In [None]:
# Installing required packages
!pip install pyspark
!pip install findspark
!pip install pandas

In [61]:
import findspark
findspark.init()

In [62]:
import pandas as pd
from pyspark import SparkContext, SparkConf
from pyspark.sql import SparkSession
from pyspark.sql.functions import col, expr,when

In [None]:
# Creating a spark context class
sc = SparkContext()

# Creating a spark session
spark = SparkSession \
    .builder \
    .appName("Python Spark DataFrames basic example") \
    .config("spark.some.config.option", "some-value") \
    .getOrCreate()

In [63]:
spark

Loading data into a Pandas Dataframe then into a Spark DataFrame

In [64]:
music_streaming = pd.read_csv('music_streaming.csv')
sdf = spark.createDataFrame(music_streaming) 

In [65]:
sdf.printSchema()
sdf.show(10)
print('Rows',sdf.count()) #15517 before cleaning

root
 |-- Artist Name: string (nullable = true)
 |-- Track Name: string (nullable = true)
 |-- Popularity: double (nullable = true)
 |-- danceability: double (nullable = true)
 |-- energy: double (nullable = true)
 |-- key: double (nullable = true)
 |-- loudness: double (nullable = true)
 |-- mode: long (nullable = true)
 |-- speechiness: double (nullable = true)
 |-- acousticness: double (nullable = true)
 |-- instrumentalness: double (nullable = true)
 |-- liveness: double (nullable = true)
 |-- valence: double (nullable = true)
 |-- tempo: double (nullable = true)
 |-- duration_in min/ms: double (nullable = true)
 |-- time_signature: long (nullable = true)
 |-- Genre: long (nullable = true)

+--------------------+--------------------+----------+------------+------+----+--------+----+-----------+------------+----------------+--------+-------+-------+------------------+--------------+-----+
|         Artist Name|          Track Name|Popularity|danceability|energy| key|loudness|mode|sp

In [66]:
#data cleaning 

# handling invalid rows and Null Values this is provided by spark
sdf1=spark.read.option("header",True).option("mode",'DROPMALFORMED').csv('music_streaming.csv')
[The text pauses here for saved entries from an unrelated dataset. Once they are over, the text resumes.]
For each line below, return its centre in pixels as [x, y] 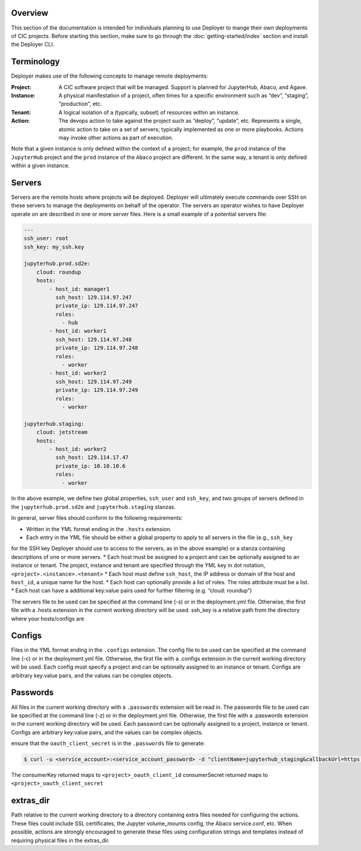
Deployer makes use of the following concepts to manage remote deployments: [110, 76]
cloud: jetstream [62, 432]
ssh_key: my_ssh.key [54, 247]
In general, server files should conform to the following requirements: [97, 518]
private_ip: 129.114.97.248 [97, 348]
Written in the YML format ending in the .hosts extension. [99, 529]
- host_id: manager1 [79, 289]
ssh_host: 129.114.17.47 [92, 457]
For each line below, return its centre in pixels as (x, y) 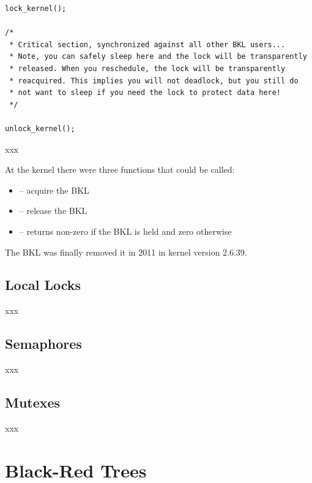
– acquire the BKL (54, 190)
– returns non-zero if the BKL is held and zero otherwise (125, 231)
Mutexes (33, 402)
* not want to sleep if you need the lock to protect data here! (145, 93)
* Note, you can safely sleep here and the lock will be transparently (158, 57)
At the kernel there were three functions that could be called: (120, 169)
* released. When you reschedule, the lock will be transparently (147, 68)
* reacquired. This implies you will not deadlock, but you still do (154, 81)
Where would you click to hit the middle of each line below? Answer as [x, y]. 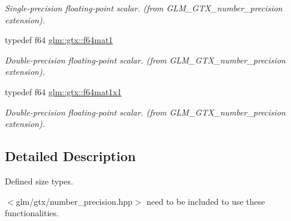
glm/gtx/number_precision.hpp [74, 201]
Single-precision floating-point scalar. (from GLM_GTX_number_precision [144, 8]
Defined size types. [39, 181]
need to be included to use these [206, 201]
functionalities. [32, 213]
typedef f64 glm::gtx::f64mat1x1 [63, 91]
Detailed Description [70, 156]
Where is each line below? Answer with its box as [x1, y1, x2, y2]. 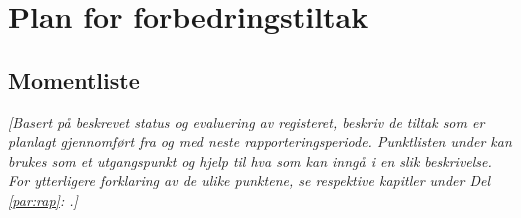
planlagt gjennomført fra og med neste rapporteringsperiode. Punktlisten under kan [8, 131, 512, 152]
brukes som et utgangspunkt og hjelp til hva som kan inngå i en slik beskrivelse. [8, 150, 492, 171]
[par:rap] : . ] [8, 189, 78, 210]
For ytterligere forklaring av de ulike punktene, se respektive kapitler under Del [8, 170, 491, 191]
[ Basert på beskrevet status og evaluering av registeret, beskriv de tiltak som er [8, 111, 485, 132]
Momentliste [8, 64, 140, 95]
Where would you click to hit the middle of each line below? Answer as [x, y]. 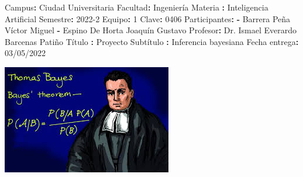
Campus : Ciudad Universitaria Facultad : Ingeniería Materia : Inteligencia [137, 7]
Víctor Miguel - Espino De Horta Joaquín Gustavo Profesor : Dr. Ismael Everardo [151, 30]
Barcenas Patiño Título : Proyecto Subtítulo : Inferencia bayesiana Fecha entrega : [152, 41]
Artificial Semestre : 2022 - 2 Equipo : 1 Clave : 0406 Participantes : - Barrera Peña [148, 18]
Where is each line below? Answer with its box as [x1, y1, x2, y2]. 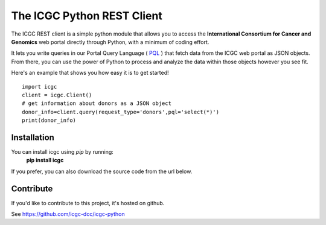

#showing missing values in all columns
from pyspark.sql.functions import col,isnan, when, count
sdf1.select([count(when(isnan(c) | col(c).isNull(), c)).alias(c) for c in sdf1.columns]
   ).show()

#the mising values didnt exceed  even 10% inn any of the 3 columns that have them so 
#we wont remove them just fill with 0
sdf1 = sdf1.fillna(0)


# droping Duplicates
sdf1 = sdf1.dropDuplicates()  # Drop duplicate rows
sdf1=sdf1.dropDuplicates(['Track Name'])



+-----------+----------+----------+------------+------+----+--------+----+-----------+------------+----------------+--------+-------+-----+------------------+--------------+-----+
|Artist Name|Track Name|Popularity|danceability|energy| key|loudness|mode|speechiness|acousticness|instrumentalness|liveness|valence|tempo|duration_in min/ms|time_signature|Genre|
+-----------+----------+----------+------------+------+----+--------+----+-----------+------------+----------------+--------+-------+-----+------------------+--------------+-----+
|          0|         0|       394|           0|     0|1743|       0|   0|          0|           0|            3587|       0|      0|    0|                 0|             0|    0|
+-----------+----------+----------+------------+------+----+--------+----+-----------+------------+----------------+--------+-------+-----+------------------+--------------+-----+



In [67]:
sdf1.count() #13021 rows after droping duplicates

13021

In [68]:
# Import required libraries
from pyspark.sql.types import StringType



# Convert milliseconds to minutes
#if i understand right the values of duration have some in mins and some in ms
#So my logic is that if the value bigger than 1000 then definetly thats ms so i transform it to min else we leave it as it is

#so here i put a new column that if the value of duration_in min/ms bigger than 100O we put the old value/60000 
#otherwise we put the same old value
sdf1 = sdf1.withColumn("duration_in min", when(col("duration_in min/ms") > 10000, col("duration_in min/ms") / 60000).otherwise(col("duration_in min/ms")))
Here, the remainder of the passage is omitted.